## WORK ORDER
Find the lines below in which the string "that" occurs. Copy each one.

## PROVIDED RECORDS
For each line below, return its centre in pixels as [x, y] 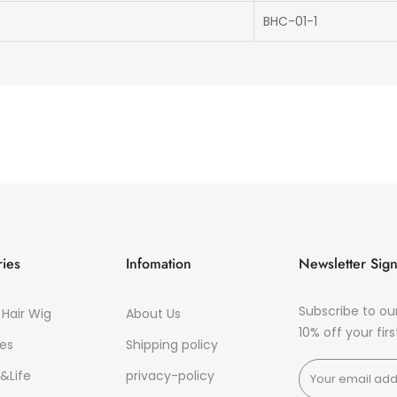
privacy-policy [170, 376]
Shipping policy [171, 345]
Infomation [158, 264]
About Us [153, 314]
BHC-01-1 [290, 21]
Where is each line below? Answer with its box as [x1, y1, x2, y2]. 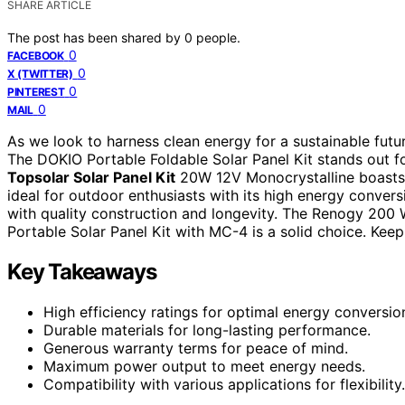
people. [196, 29, 240, 45]
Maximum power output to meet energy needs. [43, 356, 365, 375]
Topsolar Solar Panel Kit [7, 167, 175, 186]
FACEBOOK [7, 48, 64, 62]
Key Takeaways [7, 258, 156, 285]
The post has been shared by [7, 29, 184, 45]
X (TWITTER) [7, 66, 73, 80]
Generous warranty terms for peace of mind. [43, 338, 348, 357]
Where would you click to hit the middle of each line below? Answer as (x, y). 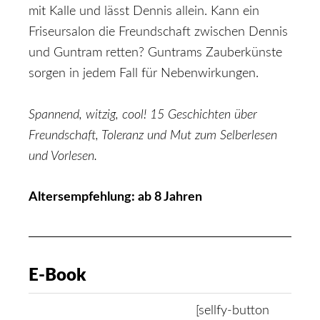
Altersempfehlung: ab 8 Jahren (115, 197)
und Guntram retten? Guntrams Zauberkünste (155, 53)
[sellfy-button (232, 311)
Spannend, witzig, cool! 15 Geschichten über (143, 115)
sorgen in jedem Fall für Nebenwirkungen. (144, 74)
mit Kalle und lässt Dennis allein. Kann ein (144, 11)
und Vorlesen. (63, 156)
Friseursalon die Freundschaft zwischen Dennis (158, 32)
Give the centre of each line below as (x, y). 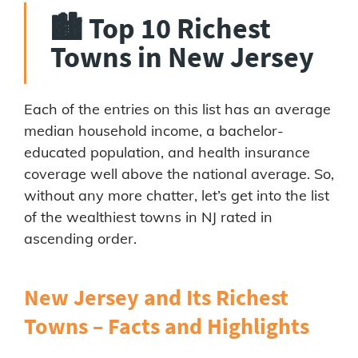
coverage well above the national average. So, (179, 173)
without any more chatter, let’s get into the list (177, 195)
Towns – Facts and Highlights (167, 326)
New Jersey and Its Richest (156, 297)
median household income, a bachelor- (154, 130)
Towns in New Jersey (182, 57)
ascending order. (80, 238)
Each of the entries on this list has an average (177, 109)
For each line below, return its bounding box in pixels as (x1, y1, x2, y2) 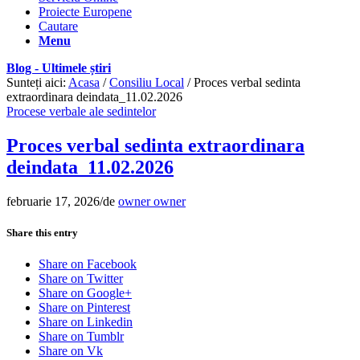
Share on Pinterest (39, 301, 130, 315)
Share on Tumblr (39, 329, 124, 344)
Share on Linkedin (39, 315, 133, 329)
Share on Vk (39, 344, 103, 358)
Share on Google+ (39, 286, 132, 301)
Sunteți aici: (6, 76, 66, 89)
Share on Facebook (39, 257, 137, 272)
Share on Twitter (39, 272, 123, 286)
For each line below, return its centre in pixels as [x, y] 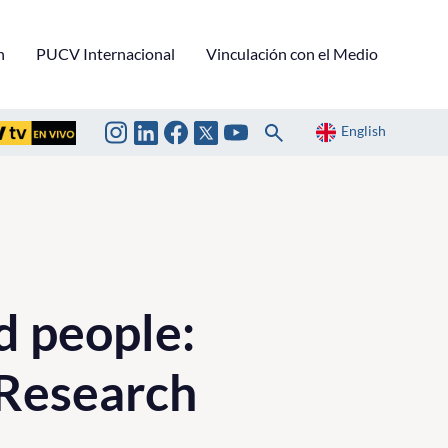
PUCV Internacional [105, 53]
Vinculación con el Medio [292, 53]
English [363, 131]
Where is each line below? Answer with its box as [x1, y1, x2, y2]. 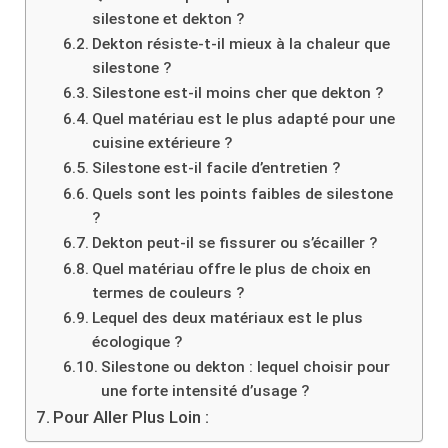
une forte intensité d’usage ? [101, 381, 310, 400]
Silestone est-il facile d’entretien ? [92, 158, 341, 177]
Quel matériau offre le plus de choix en [92, 259, 372, 278]
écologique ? [92, 332, 183, 351]
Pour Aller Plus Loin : [53, 406, 210, 427]
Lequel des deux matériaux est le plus [92, 308, 364, 327]
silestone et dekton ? [92, 9, 245, 28]
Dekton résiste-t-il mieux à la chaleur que [92, 34, 391, 53]
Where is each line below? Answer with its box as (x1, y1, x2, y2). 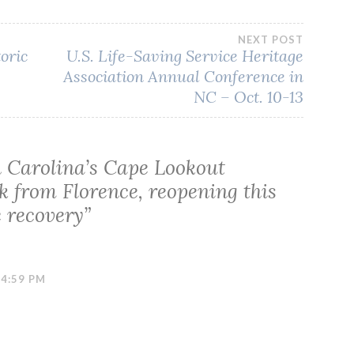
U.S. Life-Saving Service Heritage (66, 46, 304, 66)
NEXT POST (238, 33, 304, 47)
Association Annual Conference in (63, 66, 304, 87)
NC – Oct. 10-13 (194, 87, 304, 107)
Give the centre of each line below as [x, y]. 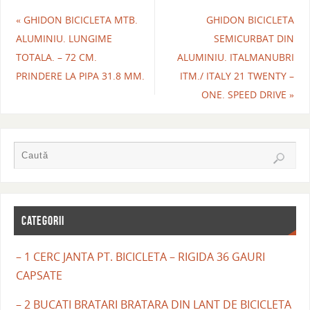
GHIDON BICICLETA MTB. [79, 19]
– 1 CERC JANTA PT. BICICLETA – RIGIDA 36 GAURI [140, 256]
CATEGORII [43, 221]
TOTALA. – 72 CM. [56, 57]
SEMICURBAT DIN [254, 38]
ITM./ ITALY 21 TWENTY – [237, 75]
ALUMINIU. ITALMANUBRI [236, 57]
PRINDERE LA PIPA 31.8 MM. [80, 75]
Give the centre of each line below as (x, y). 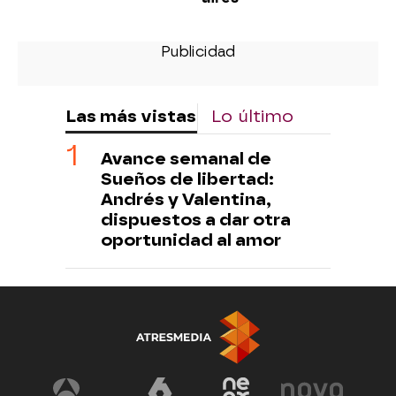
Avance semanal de (186, 159)
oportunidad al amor (191, 240)
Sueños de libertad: (187, 179)
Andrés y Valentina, (186, 200)
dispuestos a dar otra (196, 220)
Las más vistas (131, 117)
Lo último (252, 117)
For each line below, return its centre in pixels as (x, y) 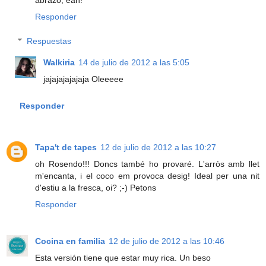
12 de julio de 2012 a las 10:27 (158, 148)
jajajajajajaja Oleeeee (84, 79)
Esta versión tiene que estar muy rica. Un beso (123, 258)
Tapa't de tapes (66, 148)
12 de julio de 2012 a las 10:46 (167, 241)
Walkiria (59, 63)
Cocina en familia (70, 241)
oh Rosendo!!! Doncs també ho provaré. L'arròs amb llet (147, 164)
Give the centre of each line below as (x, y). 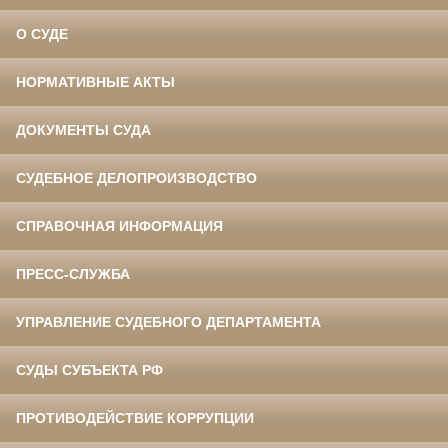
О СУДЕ (42, 34)
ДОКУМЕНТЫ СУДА (83, 130)
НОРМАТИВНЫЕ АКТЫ (95, 82)
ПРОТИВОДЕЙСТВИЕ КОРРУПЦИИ (135, 418)
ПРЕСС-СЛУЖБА (73, 274)
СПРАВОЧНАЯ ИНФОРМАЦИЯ (119, 226)
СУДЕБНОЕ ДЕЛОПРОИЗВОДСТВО (136, 178)
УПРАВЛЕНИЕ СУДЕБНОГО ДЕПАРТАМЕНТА (168, 322)
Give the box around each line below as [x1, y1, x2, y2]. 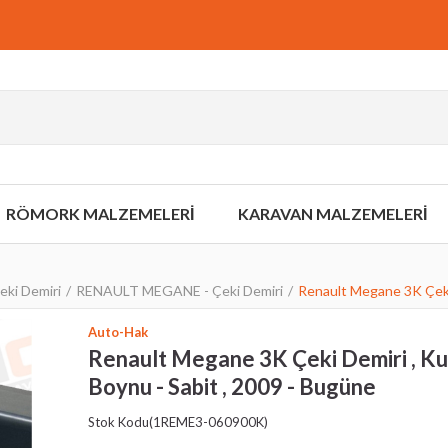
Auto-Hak [88, 324, 148, 340]
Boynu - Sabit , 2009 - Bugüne [88, 373, 376, 400]
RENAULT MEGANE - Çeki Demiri [76, 282, 283, 299]
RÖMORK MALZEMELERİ [5, 204, 194, 223]
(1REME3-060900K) [149, 414, 268, 430]
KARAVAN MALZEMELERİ [238, 204, 427, 223]
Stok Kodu [88, 414, 149, 430]
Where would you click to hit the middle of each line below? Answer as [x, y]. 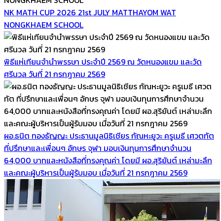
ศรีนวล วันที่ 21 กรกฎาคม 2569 [55, 74]
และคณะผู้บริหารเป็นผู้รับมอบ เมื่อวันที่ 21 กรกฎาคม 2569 [96, 172]
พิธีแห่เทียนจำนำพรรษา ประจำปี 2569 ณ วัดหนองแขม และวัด [103, 61]
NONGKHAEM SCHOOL [44, 24]
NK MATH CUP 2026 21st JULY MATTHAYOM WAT [90, 12]
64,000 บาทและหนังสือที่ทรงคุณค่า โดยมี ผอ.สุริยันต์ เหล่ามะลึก [108, 160]
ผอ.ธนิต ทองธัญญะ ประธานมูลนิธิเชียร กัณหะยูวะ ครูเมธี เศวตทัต [109, 135]
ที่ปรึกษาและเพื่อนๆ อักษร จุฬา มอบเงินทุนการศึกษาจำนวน [98, 148]
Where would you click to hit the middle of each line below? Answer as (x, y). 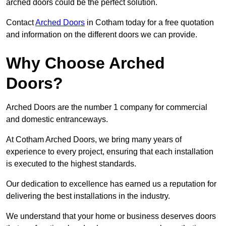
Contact (21, 23)
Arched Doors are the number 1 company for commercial (107, 107)
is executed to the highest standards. (71, 164)
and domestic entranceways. (57, 120)
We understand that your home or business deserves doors (111, 216)
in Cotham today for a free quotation (149, 23)
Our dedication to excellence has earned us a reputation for (111, 184)
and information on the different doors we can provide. (102, 35)
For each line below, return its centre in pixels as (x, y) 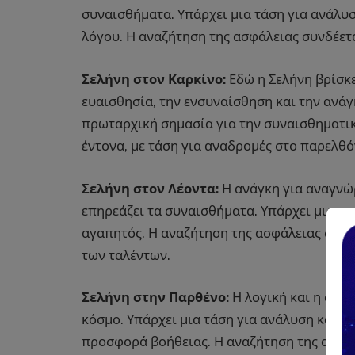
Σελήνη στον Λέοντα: (150, 188)
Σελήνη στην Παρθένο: (155, 298)
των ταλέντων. (126, 255)
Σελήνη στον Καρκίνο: (154, 79)
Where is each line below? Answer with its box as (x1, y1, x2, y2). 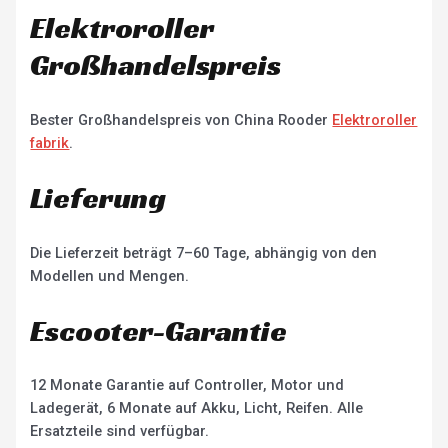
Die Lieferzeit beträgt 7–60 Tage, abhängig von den (30, 243, 378, 262)
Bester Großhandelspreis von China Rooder (30, 110, 333, 129)
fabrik (30, 133, 70, 152)
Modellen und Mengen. (30, 266, 190, 285)
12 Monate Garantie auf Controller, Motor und (30, 376, 345, 395)
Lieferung (30, 178, 167, 217)
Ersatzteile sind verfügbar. (30, 422, 210, 441)
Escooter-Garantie (30, 311, 288, 350)
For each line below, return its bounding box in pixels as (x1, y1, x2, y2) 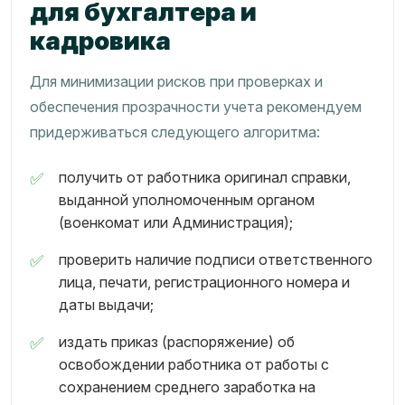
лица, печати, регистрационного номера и (59, 273, 350, 291)
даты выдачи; (59, 296, 154, 314)
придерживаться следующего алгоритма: (30, 123, 320, 141)
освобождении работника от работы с (59, 355, 329, 373)
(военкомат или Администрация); (59, 213, 293, 231)
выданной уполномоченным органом (59, 191, 315, 209)
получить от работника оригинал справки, (59, 168, 351, 186)
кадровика (30, 25, 171, 56)
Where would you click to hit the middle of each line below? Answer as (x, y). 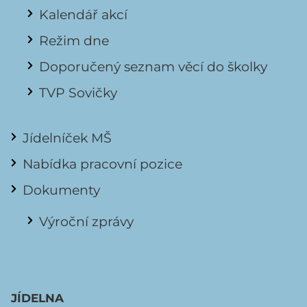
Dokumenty (61, 190)
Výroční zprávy (86, 222)
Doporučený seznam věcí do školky (153, 67)
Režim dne (74, 41)
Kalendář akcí (83, 15)
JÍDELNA (37, 298)
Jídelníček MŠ (67, 138)
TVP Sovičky (78, 93)
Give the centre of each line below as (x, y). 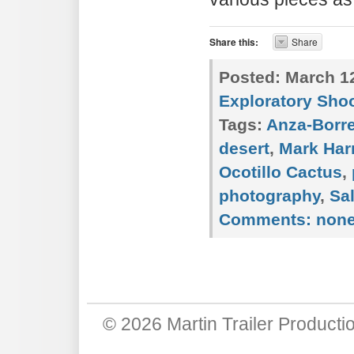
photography (269, 196)
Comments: (265, 219)
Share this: (234, 42)
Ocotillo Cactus (281, 172)
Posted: (250, 77)
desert (244, 148)
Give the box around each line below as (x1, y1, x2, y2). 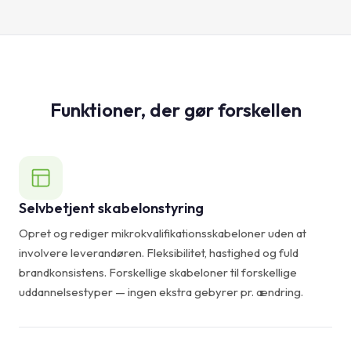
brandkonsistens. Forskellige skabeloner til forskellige (19, 264, 297, 280)
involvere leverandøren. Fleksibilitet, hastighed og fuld (19, 244, 299, 260)
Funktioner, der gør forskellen (49, 97, 302, 121)
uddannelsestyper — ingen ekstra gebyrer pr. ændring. (19, 284, 303, 299)
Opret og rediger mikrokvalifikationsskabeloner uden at (19, 225, 306, 241)
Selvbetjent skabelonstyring (19, 198, 204, 217)
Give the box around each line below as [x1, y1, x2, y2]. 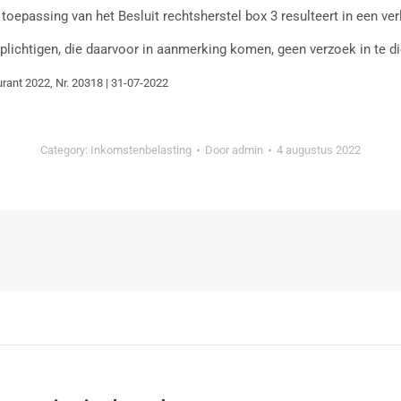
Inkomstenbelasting [90, 143, 192, 157]
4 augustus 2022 [277, 143, 361, 157]
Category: [40, 143, 90, 157]
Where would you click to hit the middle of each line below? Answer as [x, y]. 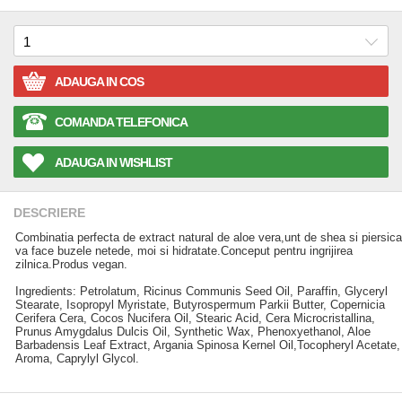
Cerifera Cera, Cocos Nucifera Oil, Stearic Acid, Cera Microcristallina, [195, 318]
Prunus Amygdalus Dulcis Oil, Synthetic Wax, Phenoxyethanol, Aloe [193, 332]
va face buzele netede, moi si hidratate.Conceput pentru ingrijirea [184, 251]
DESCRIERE [49, 213]
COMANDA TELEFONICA [121, 122]
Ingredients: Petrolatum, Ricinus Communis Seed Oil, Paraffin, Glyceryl [201, 291]
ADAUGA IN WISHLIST [114, 162]
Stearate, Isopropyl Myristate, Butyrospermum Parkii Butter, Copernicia [200, 305]
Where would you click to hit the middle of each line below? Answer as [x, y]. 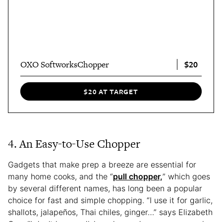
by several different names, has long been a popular [105, 189]
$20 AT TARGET [111, 92]
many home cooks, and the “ [60, 177]
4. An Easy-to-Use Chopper [74, 144]
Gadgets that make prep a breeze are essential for [102, 165]
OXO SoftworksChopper [65, 64]
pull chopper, [138, 177]
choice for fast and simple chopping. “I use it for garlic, [110, 200]
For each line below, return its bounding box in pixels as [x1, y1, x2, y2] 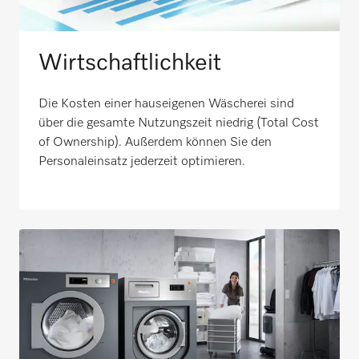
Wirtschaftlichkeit [38, 50, 221, 75]
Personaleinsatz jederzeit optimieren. [38, 155, 245, 168]
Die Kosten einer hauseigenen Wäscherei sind [38, 97, 294, 111]
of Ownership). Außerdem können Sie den [38, 135, 272, 149]
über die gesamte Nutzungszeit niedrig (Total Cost [38, 116, 319, 130]
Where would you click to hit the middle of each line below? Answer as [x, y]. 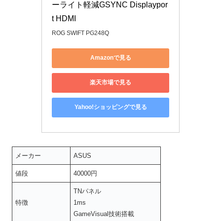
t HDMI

## OUTPUT FOR THIS TASK
We understand that your home or business deserves doors (111, 216)
Gadgets that make prep a breeze are essential for [102, 165]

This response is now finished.